Маловероятно, что Владимир Набоков был знаком с публикациями Й. Хейзинги в периодических изданиях, хотя первые работы учёного на эту тему были напечатаны ещё в 1903 году. Однако появление на свет главного труда историка и культуролога каким-то мистическим образом совпало по времени с публикацией романа «Приглашение на казнь». А что, если всё же попытаться взглянуть на мир игры, созданный в романе, через призму философии Й. Хейзинги? Действительно, все события, происходящие в «Приглашении», поразительным образом соответствуют свойствам и правилам, составляющим основу его теории. Однако прежде необходимо понять отношение философа к общеизвестной фразе: «Вся наша жизнь – игра». И что же? Предвидя подобного рода вопросы, Й. Хейзинга сам хлестко ответил скептикам: «Есть одна старая мысль, свидетельствующая о том, что если продумать до конца всё, что мы знаем о человеческом поведении, то оно покажется нам всего лишь игрою.
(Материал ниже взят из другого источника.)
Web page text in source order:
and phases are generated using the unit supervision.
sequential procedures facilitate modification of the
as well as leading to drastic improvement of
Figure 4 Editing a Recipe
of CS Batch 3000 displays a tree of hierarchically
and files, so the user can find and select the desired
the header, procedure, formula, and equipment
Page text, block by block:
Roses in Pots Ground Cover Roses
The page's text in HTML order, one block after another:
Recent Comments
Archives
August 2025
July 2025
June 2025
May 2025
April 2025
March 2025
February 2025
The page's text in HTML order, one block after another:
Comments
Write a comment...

Тому, кто удовлетворяется этим метафизическим утверждением, нет нужды читать эту книгу». Й. Хейзинге, действительно, удалось наполнить банальную фразу глубоким смыслом.
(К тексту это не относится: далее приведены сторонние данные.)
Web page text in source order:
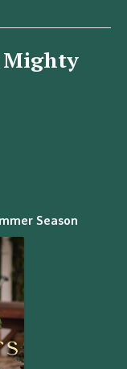
Mighty
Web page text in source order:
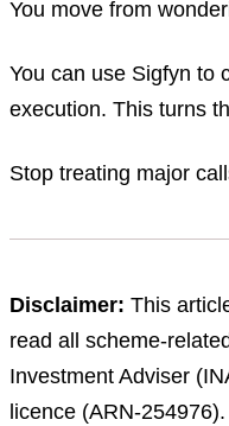
You move from
You can use Sigfyn to
execution. This turns
Stop treating major
Disclaimer: This
read all scheme-
Investment Adviser
licence (ARN-254976).
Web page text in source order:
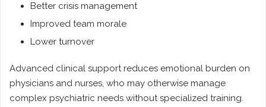
Better crisis management
Improved team morale
Lower turnover
Advanced clinical support reduces emotional burden on
physicians and nurses, who may otherwise manage
complex psychiatric needs without specialized training.
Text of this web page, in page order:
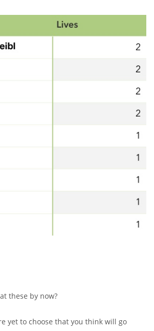
these by now?
yet to choose that you think will go
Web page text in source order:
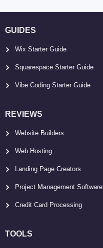
GUIDES
Wix Starter Guide
Squarespace Starter Guide
Vibe Coding Starter Guide
REVIEWS
Website Builders
Web Hosting
Landing Page Creators
Project Management Software
Credit Card Processing
TOOLS
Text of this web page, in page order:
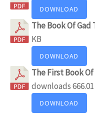
DOWNLOAD
The Book Of Gad
KB
DOWNLOAD
The First Book
downloads
DOWNLOAD
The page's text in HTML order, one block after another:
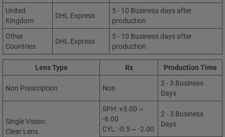
United
Kingdom
DHL Express
5 - 10 Business days after
production
Other
Countries
DHL Express
5 - 10 Business days after
production
Lens Type Rx Production Time
Non Prescription Non
2 - 3 Business
Days
Single Vision:
Clear Lens
SPH: +3.00 ~
-8.00
CYL: -0.5 ~ -2.00
2 - 3 Business
Days
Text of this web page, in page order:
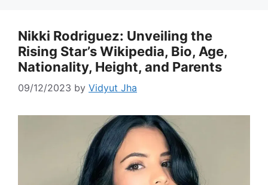
Nikki Rodriguez: Unveiling the
Rising Star’s Wikipedia, Bio, Age,
Nationality, Height, and Parents
09/12/2023 by Vidyut Jha
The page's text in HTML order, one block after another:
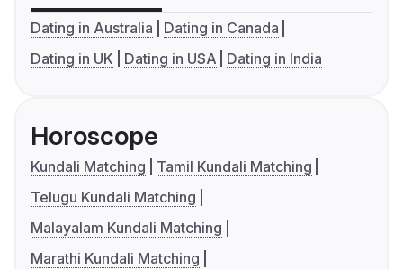
Dating in Australia
Dating in Canada
Dating in UK
Dating in USA Dating in India
Horoscope
Kundali Matching
Tamil Kundali Matching
Telugu Kundali Matching
Malayalam Kundali Matching
Marathi Kundali Matching
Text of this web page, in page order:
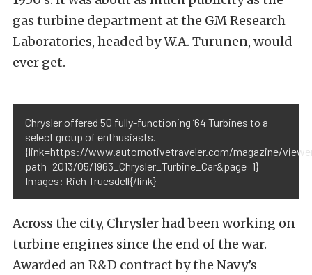
gas turbine department at the GM Research
Laboratories, headed by W.A. Turunen, would
ever get.
Chrysler offered 50 fully-functioning ’64 Turbines to a
select group of enthusiasts.
{link=https://www.automotivetraveler.com/magazine/
path=2013/05/1963_Chrysler_Turbine_Car&page=1}
Images: Rich Truesdell{/link}
Across the city, Chrysler had been working on
turbine engines since the end of the war.
Awarded an R&D contract by the Navy’s
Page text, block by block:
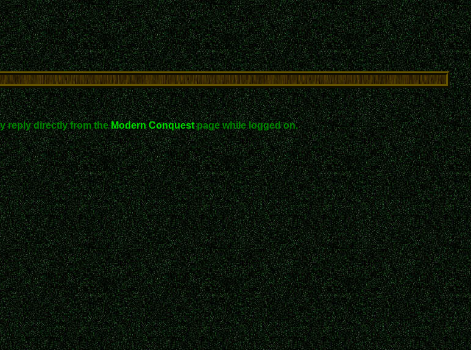
reply directly from theModern Conquestpage while logged on.
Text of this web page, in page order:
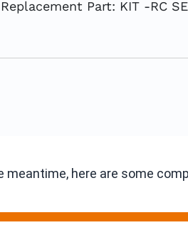
Part: KIT -RC
here are some
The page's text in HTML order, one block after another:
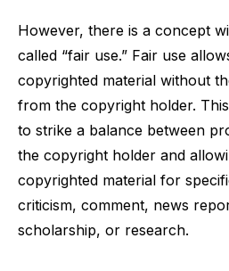
However, there is a concept
called “fair use.” Fair use
copyrighted material without
from the copyright holder.
to strike a balance between
the copyright holder and
copyrighted material for
criticism, comment, news
scholarship, or research.
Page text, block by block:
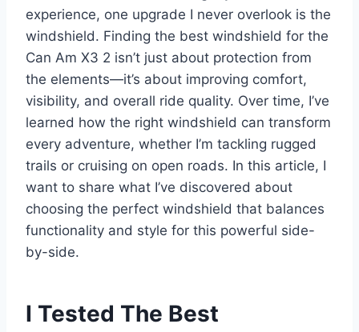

Итак, согласно его теории, первым и основным признаком игры является свобода «Она свободна, она есть свобода». Однако речь идет лишь о свободе выбора игры и участия в ней. «… Игра может происходить с величайшей серьезностью, с увлечением, переходящим в полное упоение... Всякая игра способна во все времена полностью захватывать тех, кто в ней принимает участие. Игра оборачивается серьезностью, а серьезность – игрою». Герой романа В. Набокова – это человек, находящийся вне игры Все его жизненные злоключения – всего лишь неизбежные следствия этой его особенности. Для того, чтобы затянуть Цинцинната Ц. в поле «свободной» игры, чтобы заставить принять её, несчастного необходимо заключить в крепость: «по форме и функции суть игровое пространство, то есть отчужденная земля, обособленная, выгороженная территория, где имеют силу свои особые правила». Согласно теории Й. Хейзинги, «…внутри игрового пространства господствует присущий только ему совершенный порядок». Более того, сама игра и есть порядок. И порядок этот непреложен. В этом несовершенном мире, в этой сумятице жизни она является единственно возможным воплощением ограниченного временем и пространством совершенства. При этом порядок, установленный игрой, непреложен! Малейшее отклонение от него мешает игре. Так препятствуют её заранее запланированному развитию и многочисленные, требующие ответа, вопросы Цинцинната Ц., его угнетенное состояние, странное для окружающих поведение и свойственная ему замкнутость. Эти отклонения вторгаются в самобытный характер игры, мешая её собственной ценности. Эта глубинная внутренняя связь порядка с игрой и есть причина того, почему игра в столь значительной мере лежит в области эстетического. Игра норовит быть красивой. Отсюда театральные костюмы, тур вальса со смертником, какао на завтрак, изящные французского золота запонки адвоката, милые вещицы на столе у м-сье Пьера, льняные локоны Эммочки, красивость заготовленных речей, которые явно не предполагают стихийно возникающих пререканий с Цинциннатом Ц., тем более его бесконечных жалоб, неизбежно нарушающих стройный порядок игры. Здесь же и натужная, приторная вежливость участников игры, сквозь которую то и дело прорывается плохо скрываемое раздражение.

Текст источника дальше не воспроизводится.